Consider underlying causes-see management section below. See websites below for other associated conditions. 

Guidelines on Management

General advice:

Wearing cotton socks and leather shoes, removing footwear when possible, keeping generally cooler, minimising spicy foods, hot drinks etc.

  • Rule out hormonal conditions e.g. menopause, diabetes, hyperthyroidism, endocrine causes e.g. phaeochromocytoma, acromegaly, hypoglycaemia.
  • Medication-induced causes: SSRIs, tricyclic antidepressants, opioids, ACE inhibitors.

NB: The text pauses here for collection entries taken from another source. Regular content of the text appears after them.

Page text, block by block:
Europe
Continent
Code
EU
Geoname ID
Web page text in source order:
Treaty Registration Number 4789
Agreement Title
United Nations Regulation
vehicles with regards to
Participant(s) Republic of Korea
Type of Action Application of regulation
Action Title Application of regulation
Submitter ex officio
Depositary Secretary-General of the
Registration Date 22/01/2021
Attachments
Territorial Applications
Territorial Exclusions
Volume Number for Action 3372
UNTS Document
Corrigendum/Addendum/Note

Generalised Hyperhidrosis:

  • First line- slow-release oxybutynin (lyrinel XL) starting at 5mg, increasing in 5mg increments to a maximum of 20mg od
  • Anticholinergic drugs such as propantheline,hyoscine butylbromide 5mg up to tds, increase to 10mg tds if needed (warn re anticholinergic side effects),
  • B-blockers- if anxiety is a significant precipitant eg propranolol.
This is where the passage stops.